**Assigned task**
Scan the data below and pick out the lines containing the word "upper".

**Input records**
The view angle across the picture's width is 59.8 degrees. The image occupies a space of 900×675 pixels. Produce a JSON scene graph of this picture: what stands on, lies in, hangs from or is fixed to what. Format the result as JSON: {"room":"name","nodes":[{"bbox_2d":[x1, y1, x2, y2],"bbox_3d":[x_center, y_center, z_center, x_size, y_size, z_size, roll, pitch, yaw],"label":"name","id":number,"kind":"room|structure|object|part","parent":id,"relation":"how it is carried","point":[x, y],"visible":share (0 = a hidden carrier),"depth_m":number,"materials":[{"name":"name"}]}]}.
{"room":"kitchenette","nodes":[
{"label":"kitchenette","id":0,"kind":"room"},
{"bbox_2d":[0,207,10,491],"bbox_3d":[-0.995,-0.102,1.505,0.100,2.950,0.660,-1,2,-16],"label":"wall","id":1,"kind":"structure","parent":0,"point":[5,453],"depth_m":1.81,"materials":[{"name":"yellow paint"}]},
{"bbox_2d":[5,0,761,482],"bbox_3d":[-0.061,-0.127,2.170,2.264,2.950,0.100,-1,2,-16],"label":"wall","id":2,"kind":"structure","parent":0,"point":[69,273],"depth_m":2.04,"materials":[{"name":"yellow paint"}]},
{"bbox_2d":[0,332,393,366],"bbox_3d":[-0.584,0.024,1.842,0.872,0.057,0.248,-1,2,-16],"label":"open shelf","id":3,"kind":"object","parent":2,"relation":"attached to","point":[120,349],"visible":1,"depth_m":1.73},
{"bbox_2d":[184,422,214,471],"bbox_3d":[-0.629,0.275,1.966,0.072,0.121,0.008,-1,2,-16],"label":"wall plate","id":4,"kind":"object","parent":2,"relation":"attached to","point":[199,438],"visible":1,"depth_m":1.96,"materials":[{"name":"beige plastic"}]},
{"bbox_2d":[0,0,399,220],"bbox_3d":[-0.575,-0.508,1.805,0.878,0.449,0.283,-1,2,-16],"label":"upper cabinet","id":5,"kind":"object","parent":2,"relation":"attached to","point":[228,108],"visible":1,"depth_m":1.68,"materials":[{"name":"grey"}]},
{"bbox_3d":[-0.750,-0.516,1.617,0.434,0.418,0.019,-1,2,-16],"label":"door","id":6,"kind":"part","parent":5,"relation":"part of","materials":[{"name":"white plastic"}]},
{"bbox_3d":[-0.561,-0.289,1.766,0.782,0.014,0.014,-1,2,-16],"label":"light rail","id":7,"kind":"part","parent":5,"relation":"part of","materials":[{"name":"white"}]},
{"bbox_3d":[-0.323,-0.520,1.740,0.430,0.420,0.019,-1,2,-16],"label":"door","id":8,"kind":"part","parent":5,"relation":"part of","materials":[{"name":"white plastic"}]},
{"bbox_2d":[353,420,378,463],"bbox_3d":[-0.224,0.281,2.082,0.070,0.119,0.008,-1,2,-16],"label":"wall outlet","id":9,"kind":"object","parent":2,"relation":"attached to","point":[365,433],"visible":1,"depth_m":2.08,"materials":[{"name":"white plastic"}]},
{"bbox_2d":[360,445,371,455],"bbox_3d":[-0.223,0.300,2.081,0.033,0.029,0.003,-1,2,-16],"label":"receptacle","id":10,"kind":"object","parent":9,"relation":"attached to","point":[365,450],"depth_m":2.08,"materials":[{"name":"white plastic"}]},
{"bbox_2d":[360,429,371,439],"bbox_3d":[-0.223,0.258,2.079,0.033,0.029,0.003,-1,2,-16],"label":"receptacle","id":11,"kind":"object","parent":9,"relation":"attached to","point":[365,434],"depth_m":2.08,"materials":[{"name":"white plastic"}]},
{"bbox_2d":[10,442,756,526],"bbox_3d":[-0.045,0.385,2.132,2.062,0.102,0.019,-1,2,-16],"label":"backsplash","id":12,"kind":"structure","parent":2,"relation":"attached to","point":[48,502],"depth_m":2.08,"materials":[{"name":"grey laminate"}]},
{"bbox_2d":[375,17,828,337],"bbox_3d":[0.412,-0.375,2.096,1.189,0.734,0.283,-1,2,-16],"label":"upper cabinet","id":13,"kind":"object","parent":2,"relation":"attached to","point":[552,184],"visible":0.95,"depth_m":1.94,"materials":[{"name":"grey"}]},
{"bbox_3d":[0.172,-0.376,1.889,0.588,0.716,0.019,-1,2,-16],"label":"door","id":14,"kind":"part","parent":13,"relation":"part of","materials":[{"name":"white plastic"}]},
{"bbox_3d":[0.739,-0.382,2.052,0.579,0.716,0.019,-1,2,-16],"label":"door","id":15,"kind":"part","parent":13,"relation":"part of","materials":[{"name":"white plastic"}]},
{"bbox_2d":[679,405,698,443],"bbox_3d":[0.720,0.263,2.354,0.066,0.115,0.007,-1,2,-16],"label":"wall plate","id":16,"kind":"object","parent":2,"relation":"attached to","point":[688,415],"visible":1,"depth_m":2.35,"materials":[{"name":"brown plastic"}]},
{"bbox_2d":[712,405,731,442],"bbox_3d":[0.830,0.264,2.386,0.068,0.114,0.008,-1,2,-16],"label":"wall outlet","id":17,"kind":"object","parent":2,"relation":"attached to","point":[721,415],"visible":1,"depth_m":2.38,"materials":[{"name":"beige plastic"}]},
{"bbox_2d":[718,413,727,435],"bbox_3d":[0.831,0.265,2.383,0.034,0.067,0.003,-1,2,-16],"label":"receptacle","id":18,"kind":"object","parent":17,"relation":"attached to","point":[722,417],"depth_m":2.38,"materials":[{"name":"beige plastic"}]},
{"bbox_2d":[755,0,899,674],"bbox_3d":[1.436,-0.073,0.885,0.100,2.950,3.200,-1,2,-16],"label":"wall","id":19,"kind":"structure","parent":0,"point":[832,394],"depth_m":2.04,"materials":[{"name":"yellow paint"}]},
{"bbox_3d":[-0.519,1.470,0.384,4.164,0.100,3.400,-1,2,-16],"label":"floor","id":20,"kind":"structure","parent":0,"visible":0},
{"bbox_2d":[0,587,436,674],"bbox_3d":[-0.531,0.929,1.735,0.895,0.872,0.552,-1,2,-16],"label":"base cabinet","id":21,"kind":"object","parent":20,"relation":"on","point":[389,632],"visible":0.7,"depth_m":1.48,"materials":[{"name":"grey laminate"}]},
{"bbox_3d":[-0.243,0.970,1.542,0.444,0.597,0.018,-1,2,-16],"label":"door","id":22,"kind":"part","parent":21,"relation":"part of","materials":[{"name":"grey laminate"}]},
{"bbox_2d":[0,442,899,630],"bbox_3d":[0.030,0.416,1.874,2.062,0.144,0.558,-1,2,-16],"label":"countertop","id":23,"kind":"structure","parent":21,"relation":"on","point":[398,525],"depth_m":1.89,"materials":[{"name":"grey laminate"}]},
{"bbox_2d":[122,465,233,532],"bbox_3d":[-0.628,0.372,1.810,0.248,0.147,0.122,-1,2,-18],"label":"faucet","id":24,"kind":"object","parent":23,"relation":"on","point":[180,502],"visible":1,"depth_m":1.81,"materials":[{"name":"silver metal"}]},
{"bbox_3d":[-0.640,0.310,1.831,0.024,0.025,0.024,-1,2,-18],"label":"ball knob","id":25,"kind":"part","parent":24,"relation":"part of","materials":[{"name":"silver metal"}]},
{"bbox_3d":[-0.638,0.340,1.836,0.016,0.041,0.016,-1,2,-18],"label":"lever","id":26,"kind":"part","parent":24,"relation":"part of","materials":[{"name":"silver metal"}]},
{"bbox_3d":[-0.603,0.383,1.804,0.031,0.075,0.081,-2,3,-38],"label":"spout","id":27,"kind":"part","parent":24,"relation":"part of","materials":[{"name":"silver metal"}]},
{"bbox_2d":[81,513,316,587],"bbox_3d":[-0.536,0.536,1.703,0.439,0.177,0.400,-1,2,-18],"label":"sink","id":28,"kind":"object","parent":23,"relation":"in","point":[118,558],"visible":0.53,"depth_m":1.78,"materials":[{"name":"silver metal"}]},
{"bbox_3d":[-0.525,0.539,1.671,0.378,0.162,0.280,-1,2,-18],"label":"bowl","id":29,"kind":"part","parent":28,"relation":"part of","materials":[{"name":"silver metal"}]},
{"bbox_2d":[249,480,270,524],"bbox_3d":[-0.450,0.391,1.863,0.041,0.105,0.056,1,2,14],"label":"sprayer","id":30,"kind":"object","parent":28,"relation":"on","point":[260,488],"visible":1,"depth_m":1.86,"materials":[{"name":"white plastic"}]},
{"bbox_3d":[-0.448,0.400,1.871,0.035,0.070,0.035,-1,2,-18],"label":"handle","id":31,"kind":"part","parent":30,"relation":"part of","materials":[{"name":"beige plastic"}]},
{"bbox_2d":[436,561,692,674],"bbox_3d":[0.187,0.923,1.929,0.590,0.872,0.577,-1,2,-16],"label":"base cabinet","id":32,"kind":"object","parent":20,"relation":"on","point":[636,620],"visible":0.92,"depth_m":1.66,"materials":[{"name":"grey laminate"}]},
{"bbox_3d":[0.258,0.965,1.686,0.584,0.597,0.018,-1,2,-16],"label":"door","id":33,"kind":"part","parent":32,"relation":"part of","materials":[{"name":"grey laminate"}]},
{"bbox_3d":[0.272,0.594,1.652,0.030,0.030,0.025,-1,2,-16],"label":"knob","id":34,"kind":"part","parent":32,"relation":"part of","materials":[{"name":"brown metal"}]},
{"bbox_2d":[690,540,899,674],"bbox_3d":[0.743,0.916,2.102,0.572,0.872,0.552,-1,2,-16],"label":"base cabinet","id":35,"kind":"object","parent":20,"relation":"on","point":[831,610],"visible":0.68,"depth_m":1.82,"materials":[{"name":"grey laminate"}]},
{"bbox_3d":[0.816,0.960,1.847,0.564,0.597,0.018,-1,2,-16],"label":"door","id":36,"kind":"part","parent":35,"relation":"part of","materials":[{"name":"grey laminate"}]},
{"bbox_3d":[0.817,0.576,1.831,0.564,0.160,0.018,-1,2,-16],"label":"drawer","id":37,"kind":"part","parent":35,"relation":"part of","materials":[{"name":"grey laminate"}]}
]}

**The answer**
{"bbox_2d":[0,0,399,220],"bbox_3d":[-0.575,-0.508,1.805,0.878,0.449,0.283,-1,2,-16],"label":"upper cabinet","id":5,"kind":"object","parent":2,"relation":"attached to","point":[228,108],"visible":1,"depth_m":1.68,"materials":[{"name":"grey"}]},
{"bbox_2d":[375,17,828,337],"bbox_3d":[0.412,-0.375,2.096,1.189,0.734,0.283,-1,2,-16],"label":"upper cabinet","id":13,"kind":"object","parent":2,"relation":"attached to","point":[552,184],"visible":0.95,"depth_m":1.94,"materials":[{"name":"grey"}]},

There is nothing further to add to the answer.